* [PROMPT]
From the line with "ability to demonstrate" through the line with "an equally complicated", repeat the entries verbatim, both end lines included, and add nothing.

* [GIVEN RECORDS]
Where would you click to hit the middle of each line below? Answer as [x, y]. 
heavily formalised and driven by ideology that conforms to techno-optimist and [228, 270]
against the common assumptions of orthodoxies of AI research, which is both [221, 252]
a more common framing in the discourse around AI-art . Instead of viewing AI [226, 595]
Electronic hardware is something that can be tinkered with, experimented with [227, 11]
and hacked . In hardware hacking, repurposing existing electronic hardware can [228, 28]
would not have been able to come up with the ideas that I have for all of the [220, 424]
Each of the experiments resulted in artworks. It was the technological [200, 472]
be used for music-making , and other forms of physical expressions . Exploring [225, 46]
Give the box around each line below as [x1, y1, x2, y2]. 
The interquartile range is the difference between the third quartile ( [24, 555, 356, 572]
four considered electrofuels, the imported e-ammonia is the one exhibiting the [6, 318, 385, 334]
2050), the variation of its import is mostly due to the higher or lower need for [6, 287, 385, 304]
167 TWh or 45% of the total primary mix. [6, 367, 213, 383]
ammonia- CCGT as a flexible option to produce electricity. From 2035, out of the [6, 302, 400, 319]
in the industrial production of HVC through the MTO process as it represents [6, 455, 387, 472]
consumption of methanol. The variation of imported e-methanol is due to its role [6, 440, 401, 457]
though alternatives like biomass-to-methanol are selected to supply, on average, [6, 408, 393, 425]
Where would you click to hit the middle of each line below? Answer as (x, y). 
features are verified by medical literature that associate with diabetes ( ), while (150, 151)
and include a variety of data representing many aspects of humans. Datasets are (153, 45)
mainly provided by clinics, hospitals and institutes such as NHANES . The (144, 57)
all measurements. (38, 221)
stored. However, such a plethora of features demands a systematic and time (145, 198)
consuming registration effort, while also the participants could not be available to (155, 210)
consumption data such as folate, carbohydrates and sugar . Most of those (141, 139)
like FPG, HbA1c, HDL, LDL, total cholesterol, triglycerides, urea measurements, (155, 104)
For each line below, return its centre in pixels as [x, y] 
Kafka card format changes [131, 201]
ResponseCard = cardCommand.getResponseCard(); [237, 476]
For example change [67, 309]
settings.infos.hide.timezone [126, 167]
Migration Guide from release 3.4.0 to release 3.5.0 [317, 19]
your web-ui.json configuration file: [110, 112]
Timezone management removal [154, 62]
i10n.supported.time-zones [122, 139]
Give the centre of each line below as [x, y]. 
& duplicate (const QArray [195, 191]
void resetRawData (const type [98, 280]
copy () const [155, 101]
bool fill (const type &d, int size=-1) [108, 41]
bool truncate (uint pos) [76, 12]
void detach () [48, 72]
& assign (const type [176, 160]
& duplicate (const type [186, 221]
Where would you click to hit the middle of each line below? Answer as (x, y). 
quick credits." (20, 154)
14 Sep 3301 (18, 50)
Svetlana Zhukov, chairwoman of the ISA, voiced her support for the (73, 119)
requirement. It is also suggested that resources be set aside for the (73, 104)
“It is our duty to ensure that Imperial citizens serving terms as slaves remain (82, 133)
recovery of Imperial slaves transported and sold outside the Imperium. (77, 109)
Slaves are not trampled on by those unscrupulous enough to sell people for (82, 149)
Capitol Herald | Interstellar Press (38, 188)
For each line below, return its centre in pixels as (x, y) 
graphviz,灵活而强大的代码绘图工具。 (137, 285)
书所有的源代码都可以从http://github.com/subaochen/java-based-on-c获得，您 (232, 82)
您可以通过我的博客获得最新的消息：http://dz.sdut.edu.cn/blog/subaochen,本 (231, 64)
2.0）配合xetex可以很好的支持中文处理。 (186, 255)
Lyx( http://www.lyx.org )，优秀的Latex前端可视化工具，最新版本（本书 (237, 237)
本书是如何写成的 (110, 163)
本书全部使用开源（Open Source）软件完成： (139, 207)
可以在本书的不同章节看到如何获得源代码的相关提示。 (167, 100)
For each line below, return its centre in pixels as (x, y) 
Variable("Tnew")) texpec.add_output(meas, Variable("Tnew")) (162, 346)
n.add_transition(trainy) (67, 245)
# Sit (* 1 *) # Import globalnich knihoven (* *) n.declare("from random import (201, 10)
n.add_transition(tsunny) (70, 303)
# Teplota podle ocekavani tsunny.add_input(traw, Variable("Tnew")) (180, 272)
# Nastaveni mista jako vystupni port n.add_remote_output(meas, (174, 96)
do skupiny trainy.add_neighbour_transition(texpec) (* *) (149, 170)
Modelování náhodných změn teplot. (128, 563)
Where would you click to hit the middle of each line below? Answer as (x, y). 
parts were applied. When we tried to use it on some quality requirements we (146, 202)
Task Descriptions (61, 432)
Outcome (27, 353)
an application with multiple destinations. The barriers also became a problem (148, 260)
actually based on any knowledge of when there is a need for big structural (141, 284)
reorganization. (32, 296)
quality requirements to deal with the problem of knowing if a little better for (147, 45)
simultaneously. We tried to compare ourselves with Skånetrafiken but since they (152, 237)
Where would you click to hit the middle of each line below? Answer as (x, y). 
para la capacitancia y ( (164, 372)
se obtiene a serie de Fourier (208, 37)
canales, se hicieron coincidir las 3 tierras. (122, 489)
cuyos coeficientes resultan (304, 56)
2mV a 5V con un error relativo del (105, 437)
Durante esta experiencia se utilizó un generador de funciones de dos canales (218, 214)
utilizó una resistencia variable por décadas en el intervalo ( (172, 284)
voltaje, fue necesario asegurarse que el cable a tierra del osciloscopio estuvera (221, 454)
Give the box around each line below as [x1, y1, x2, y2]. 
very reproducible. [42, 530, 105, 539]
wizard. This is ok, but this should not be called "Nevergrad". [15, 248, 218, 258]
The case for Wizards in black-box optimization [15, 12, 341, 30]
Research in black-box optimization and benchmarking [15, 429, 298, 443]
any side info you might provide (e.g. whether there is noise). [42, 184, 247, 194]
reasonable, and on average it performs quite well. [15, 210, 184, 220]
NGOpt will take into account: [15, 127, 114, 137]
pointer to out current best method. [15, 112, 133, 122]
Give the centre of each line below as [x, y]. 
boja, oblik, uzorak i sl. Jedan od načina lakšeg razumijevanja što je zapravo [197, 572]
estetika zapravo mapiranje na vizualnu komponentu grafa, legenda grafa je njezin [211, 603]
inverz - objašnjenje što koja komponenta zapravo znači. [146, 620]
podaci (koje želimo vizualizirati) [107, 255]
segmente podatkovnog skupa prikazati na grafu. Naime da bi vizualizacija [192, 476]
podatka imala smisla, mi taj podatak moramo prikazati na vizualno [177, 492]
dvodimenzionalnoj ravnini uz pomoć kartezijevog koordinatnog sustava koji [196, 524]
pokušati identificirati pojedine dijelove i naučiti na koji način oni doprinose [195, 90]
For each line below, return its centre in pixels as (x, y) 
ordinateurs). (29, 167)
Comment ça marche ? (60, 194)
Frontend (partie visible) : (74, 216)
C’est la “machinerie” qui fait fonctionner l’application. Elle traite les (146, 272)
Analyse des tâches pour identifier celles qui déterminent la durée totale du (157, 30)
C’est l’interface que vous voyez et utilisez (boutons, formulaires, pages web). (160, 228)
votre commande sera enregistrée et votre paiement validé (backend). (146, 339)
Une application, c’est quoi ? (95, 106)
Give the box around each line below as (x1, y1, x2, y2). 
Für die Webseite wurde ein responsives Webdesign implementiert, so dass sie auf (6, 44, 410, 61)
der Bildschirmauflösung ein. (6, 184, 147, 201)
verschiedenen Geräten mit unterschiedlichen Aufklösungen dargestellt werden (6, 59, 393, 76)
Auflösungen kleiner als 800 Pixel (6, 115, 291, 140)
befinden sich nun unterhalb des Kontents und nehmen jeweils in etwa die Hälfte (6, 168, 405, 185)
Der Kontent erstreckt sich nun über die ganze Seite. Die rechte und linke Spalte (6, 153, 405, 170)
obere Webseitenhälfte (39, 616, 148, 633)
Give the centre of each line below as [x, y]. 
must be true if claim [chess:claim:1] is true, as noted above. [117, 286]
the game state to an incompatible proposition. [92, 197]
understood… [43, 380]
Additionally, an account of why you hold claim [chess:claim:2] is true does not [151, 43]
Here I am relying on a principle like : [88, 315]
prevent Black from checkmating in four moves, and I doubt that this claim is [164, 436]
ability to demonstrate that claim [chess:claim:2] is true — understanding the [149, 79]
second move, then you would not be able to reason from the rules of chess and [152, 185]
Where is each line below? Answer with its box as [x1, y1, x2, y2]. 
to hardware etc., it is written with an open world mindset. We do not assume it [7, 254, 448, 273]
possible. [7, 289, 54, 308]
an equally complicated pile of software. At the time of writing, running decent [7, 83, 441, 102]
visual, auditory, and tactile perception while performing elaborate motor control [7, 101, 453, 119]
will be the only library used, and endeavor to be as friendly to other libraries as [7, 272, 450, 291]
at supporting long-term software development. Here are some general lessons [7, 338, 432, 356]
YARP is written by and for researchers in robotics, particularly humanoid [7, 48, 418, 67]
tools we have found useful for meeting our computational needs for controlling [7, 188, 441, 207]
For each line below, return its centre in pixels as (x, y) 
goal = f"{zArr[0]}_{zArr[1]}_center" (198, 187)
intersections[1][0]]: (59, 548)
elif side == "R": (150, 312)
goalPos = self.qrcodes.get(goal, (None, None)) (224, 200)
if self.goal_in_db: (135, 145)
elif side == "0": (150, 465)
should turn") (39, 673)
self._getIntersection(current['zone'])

* [SOLUTION BELOW]
ability to demonstrate that claim [chess:claim:2] is true — understanding the [149, 79]
second move, then you would not be able to reason from the rules of chess and [152, 185]
Where is each line below? Answer with its box as [x1, y1, x2, y2]. 
to hardware etc., it is written with an open world mindset. We do not assume it [7, 254, 448, 273]
possible. [7, 289, 54, 308]
an equally complicated pile of software. At the time of writing, running decent [7, 83, 441, 102]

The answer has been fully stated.